**The task:**
The records that follow are to be given again exactly.

**Excerpted data:**

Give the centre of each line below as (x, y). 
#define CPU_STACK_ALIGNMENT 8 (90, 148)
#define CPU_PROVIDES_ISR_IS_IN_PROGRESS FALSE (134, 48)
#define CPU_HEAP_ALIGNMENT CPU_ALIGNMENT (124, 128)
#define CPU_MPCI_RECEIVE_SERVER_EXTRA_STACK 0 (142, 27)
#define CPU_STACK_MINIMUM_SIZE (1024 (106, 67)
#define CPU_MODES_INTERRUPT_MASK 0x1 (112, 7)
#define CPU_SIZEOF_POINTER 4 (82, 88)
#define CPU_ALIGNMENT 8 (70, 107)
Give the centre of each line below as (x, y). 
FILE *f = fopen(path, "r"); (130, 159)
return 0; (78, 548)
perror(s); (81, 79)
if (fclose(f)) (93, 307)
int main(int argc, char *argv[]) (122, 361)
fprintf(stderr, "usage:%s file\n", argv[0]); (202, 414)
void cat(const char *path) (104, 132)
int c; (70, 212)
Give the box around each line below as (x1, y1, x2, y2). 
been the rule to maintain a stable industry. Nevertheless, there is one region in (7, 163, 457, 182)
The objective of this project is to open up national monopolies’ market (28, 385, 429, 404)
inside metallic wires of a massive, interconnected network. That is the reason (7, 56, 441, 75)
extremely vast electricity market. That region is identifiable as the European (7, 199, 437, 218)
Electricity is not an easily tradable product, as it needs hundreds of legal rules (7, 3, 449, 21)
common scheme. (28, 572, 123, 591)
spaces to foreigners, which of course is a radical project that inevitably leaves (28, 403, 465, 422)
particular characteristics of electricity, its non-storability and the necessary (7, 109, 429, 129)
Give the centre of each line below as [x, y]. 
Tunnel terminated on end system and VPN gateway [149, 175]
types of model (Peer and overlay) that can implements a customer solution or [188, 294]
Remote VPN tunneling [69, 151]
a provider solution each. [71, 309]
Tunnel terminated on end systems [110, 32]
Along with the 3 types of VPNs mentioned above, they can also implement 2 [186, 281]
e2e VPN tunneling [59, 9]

**Answer box:**
Give the centre of each line below as (x, y). 
#define CPU_STACK_ALIGNMENT 8 (90, 148)
#define CPU_PROVIDES_ISR_IS_IN_PROGRESS FALSE (134, 48)
#define CPU_HEAP_ALIGNMENT CPU_ALIGNMENT (124, 128)
#define CPU_MPCI_RECEIVE_SERVER_EXTRA_STACK 0 (142, 27)
#define CPU_STACK_MINIMUM_SIZE (1024 (106, 67)
#define CPU_MODES_INTERRUPT_MASK 0x1 (112, 7)
#define CPU_SIZEOF_POINTER 4 (82, 88)
#define CPU_ALIGNMENT 8 (70, 107)
Give the centre of each line below as (x, y). 
FILE *f = fopen(path, "r"); (130, 159)
return 0; (78, 548)
perror(s); (81, 79)
if (fclose(f)) (93, 307)
int main(int argc, char *argv[]) (122, 361)
fprintf(stderr, "usage:%s file\n", argv[0]); (202, 414)
void cat(const char *path) (104, 132)
int c; (70, 212)
Give the box around each line below as (x1, y1, x2, y2). 
been the rule to maintain a stable industry. Nevertheless, there is one region in (7, 163, 457, 182)
The objective of this project is to open up national monopolies’ market (28, 385, 429, 404)
inside metallic wires of a massive, interconnected network. That is the reason (7, 56, 441, 75)
extremely vast electricity market. That region is identifiable as the European (7, 199, 437, 218)
Electricity is not an easily tradable product, as it needs hundreds of legal rules (7, 3, 449, 21)
common scheme. (28, 572, 123, 591)
spaces to foreigners, which of course is a radical project that inevitably leaves (28, 403, 465, 422)
particular characteristics of electricity, its non-storability and the necessary (7, 109, 429, 129)
Give the centre of each line below as [x, y]. 
Tunnel terminated on end system and VPN gateway [149, 175]
types of model (Peer and overlay) that can implements a customer solution or [188, 294]
Remote VPN tunneling [69, 151]
a provider solution each. [71, 309]
Tunnel terminated on end systems [110, 32]
Along with the 3 types of VPNs mentioned above, they can also implement 2 [186, 281]
e2e VPN tunneling [59, 9]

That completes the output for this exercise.